Het HvJ begint zijn uitspraak met een uiteenzetting van de uitgangspunten van de vrijstelling. Hierbij refereert het HvJ aan het doel van de vrijstelling, namelijk het vergemakkelijken van beleggen in effecten via beleggingsinstellingen voor beleggers. In tegenstelling tot een aantal eerdere uitspraken, verwijst het HvJ niet naar ‘kleine beleggers'. Hiermee is de vrijstelling niet alleen van toepassing op fondsen voor retailbeleggers, maar ook op fondsen voor institutionele beleggers (zoals in de onderhavige casus het geval was). Dit is een bevestiging van de huidige Nederlandse praktijk.
 
Gemeenschappelijke beleggingsfondsen
 
Voor de beoordeling of sprake is van een gemeenschappelijk beleggingsfonds, is volgens het HvJ de aard van de beleggingen niet relevant. Ook fondsen die beleggen in vastgoed kunnen derhalve onder de vrijstelling vallen. Dit is eveneens een bevestiging van de huidige Nederlandse praktijk.
 
Bij de uitlegging van het begrip ‘gemeenschappelijk beleggingsfonds' hecht het HvJ wel grote waarde aan toezicht. Waar het begrip gemeenschappelijk beleggingsfonds in het verleden door de lidstaten kon worden omschreven, beperkt het HvJ nu deze vrijheid door een koppeling te maken met bijzonder overheidstoezicht.
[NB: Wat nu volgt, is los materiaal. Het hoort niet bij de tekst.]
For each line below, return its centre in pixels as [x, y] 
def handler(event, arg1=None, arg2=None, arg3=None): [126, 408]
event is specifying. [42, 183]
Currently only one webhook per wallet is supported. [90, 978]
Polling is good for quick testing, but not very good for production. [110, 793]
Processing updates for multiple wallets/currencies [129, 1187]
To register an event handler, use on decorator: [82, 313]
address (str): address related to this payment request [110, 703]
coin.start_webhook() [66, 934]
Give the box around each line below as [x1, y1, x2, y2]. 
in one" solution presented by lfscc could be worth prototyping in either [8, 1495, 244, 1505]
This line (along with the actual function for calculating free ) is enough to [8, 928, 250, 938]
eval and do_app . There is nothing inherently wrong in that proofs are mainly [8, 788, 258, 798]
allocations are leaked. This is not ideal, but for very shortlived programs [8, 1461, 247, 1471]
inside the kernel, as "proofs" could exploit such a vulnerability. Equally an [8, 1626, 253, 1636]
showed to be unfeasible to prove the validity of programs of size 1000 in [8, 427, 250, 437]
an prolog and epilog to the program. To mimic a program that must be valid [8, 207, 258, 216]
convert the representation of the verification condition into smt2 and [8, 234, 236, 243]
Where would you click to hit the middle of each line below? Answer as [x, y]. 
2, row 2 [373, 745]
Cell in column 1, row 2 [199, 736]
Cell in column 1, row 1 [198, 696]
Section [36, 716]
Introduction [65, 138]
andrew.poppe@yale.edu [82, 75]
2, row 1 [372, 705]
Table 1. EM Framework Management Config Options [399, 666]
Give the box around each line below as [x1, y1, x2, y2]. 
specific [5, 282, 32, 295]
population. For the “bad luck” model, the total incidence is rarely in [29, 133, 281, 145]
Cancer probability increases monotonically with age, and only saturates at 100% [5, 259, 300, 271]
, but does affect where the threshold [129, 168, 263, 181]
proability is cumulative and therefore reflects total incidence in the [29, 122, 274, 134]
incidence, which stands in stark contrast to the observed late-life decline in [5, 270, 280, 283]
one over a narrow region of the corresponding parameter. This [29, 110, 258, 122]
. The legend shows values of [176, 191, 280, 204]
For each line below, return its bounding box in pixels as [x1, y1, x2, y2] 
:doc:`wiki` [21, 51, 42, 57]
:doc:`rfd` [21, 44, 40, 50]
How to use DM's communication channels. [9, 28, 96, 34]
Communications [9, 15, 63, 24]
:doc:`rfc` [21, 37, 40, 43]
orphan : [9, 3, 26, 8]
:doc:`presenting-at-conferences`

Het HvJ volgt hiermee de lijn van de conclusie van de advocaat-generaal. Dit betekent dat instellingen voor collectieve belegging in effecten (‘icbe's') kwalificeren als gemeenschappelijke beleggingsfondsen. Hetzelfde lijkt het HvJ te oordelen over fondsen die onder de Alternative Investment Fund Managers-richtlijn (‘AIFM-richtlijn') vallen (hoewel deze richtlijn strikt genomen alleen de managers reguleert en niet de fondsen).
 
In eerdere rechtspraak leek de vrijstelling ook te gelden voor fondsen die dezelfde kenmerken vertonen als icbe's, of op zijn minst daarmee zodanig vergelijkbaar zijn dat ze met icbe's concurreren. Het HvJ lijkt nu echter de lijn te volgen dat eerst de horde van het bijzonder overheidstoezicht moet worden genomen, voordat sprake kan zijn van een vergelijkbaar fonds. Vervolgens moet nog aan een aantal kenmerken worden voldaan om daadwerkelijk te kwalificeren als gemeenschappelijk beleggingsfonds. Deze kenmerken lijken overeen te komen met de huidige Nederlandse omschrijving van het begrip gemeenschappelijk beleggingsfonds. Volgens deze Nederlandse omschrijving: 
  • moet sprake zijn van minimaal twee participanten;
  • die (een deel van) hun vermogen onderbrengen in een afzonderlijk fonds;
  • dat kwalificeert als beleggingsinstelling in de zin van de Wet op het financieel toezicht of daarmee vergelijkbaar is;
  • in de zin dat daadwerkelijk collectief wordt belegd in onderliggende waarden;
  • en ook gezamenlijk risico wordt gelopen.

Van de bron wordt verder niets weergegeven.